(Records from a data collection)

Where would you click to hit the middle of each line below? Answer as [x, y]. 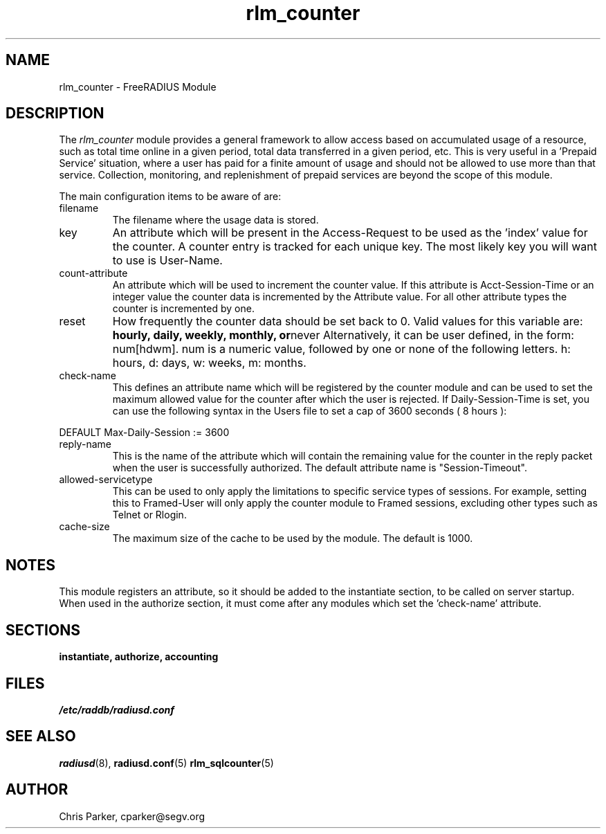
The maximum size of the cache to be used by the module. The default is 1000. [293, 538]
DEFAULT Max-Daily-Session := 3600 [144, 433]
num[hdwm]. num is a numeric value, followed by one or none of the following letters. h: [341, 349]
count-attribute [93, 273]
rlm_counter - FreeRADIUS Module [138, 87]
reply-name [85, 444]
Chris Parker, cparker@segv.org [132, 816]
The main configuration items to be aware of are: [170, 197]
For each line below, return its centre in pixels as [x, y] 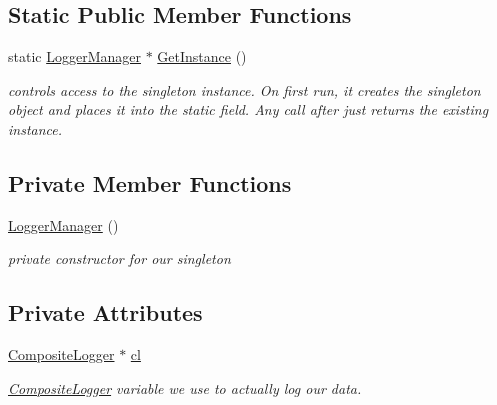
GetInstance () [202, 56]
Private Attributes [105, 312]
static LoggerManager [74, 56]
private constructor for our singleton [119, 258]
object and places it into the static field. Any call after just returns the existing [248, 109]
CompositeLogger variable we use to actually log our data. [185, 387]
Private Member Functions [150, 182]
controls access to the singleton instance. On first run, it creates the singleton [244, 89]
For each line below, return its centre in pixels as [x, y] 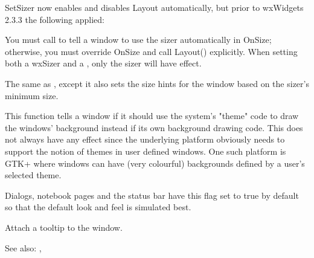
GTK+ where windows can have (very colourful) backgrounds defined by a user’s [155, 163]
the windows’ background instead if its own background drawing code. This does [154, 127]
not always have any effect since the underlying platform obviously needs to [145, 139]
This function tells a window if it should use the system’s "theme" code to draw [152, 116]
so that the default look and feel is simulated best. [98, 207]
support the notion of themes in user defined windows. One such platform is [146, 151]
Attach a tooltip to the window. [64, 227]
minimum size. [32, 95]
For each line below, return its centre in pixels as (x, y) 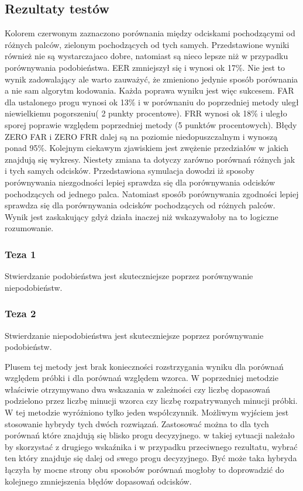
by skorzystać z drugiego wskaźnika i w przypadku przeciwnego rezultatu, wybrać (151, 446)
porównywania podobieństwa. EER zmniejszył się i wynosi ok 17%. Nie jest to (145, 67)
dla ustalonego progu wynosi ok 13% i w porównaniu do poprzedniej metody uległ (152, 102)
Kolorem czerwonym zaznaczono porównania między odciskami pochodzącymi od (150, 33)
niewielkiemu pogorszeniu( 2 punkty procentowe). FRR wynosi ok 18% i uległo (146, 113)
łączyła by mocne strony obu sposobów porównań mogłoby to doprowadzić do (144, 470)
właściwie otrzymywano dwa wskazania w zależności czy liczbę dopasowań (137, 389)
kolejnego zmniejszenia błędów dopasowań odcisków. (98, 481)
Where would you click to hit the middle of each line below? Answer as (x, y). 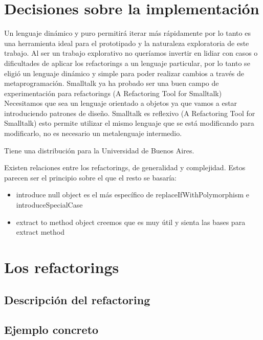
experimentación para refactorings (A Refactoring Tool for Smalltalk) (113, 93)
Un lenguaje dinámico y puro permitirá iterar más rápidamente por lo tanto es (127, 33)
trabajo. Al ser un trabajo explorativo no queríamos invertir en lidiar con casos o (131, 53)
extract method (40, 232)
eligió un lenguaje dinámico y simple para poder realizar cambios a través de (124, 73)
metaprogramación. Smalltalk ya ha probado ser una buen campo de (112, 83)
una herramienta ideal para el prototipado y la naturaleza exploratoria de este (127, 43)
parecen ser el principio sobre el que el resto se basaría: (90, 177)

• _What you should do_
Pictures should not appear in the copy. Write out exactly the lines above from the first one through the line that contains "num[hdwm]. num is".

• _Solution_
Where would you click to hit the middle of each line below? Answer as [x, y]. 
The maximum size of the cache to be used by the module. The default is 1000. [293, 538]
DEFAULT Max-Daily-Session := 3600 [144, 433]
num[hdwm]. num is a numeric value, followed by one or none of the following letters. h: [341, 349]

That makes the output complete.